RunnerResult Rich return type from MicroPlanRunner.run_with_status(plan) and runner.resume(...). Carries steps, status (completed / halted / cancelled / paused), cancelled bool, and optional pause_state.
cancel_event External cancellation hook on MicroPlanRunner. Pass any object with .is_set() (e.g. threading.Event) or a no-arg callable. Checked at every step boundary. ECS deploy SIGTERM is the canonical use case. See issue #76.
step_callback Per-step observability hook: Callable[[idx, intent, action_or_none, ok], None]. Errors are logged, never raised — observability bugs cannot break a run. See issue #74.
LAUNCH_APP An ActionType that lets a plan start a desktop binary on demand (chromium, custom wrapper script, ...). Closes the symmetry gap with the Claude backend's bash tool. See issue #72.
scale_brain_to_display Helper that maps brain-space pixel coordinates to display-space pixels when a host resizes screenshots before inference. The contract that prevents the 1.5× click-offset bug class. See reference/coordinate-spaces.md and issue #75.
fill_field Step type for a labelled text input. params={"label": "User ID", "value": "alice"}. The runner clicks the field, clears any pre-filled value, and types value. Uses find_form_target (single labelled element), not find_all_listings. See issue #80.
submit Step type for a single labelled button — Login / Save / Update / Submit / Continue. params={"label": "Login", "aliases"?: ["Sign In", "Continue"]}. One click, then waits 2.5 s. The runner scrolls Page_Down up to 4 times when the button isn't in viewport (issue #89 §2); aliases covers copy variation across products (e.g. "Update Lead" / "Save" / "Save Changes").

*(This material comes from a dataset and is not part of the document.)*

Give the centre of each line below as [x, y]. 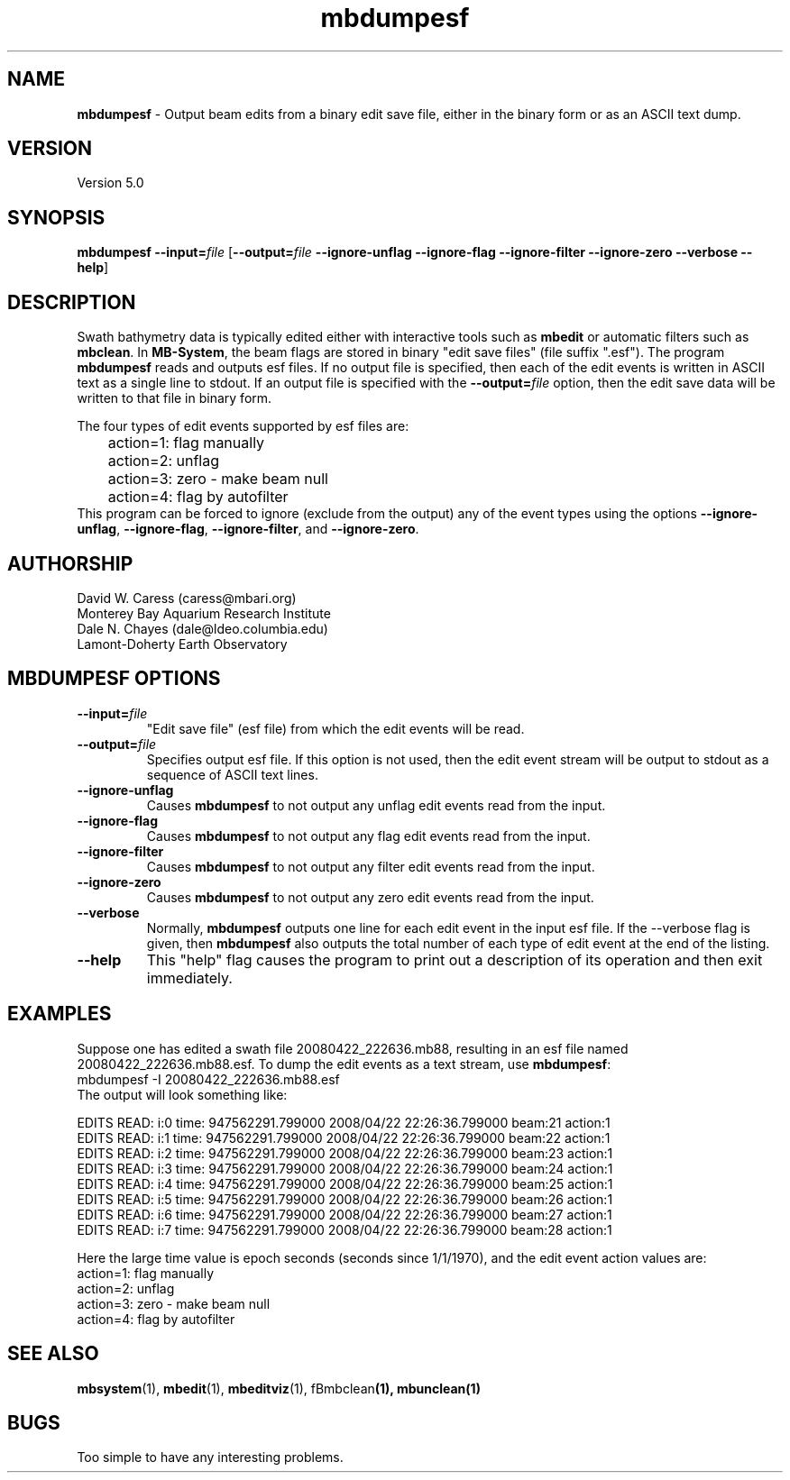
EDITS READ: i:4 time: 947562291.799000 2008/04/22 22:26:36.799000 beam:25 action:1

select_option Step type for a dropdown / <select> choice. params={"dropdown_label": "Industry Vertical", "option_label": "Space Exploration"}. Two-phase: click dropdown → screenshot the open menu → click option.
find_form_target ClaudeExtractor method that locates one labelled element on a non-listings page. Counterpart to find_all_listings for forms. Returns {x, y, action, value, label}.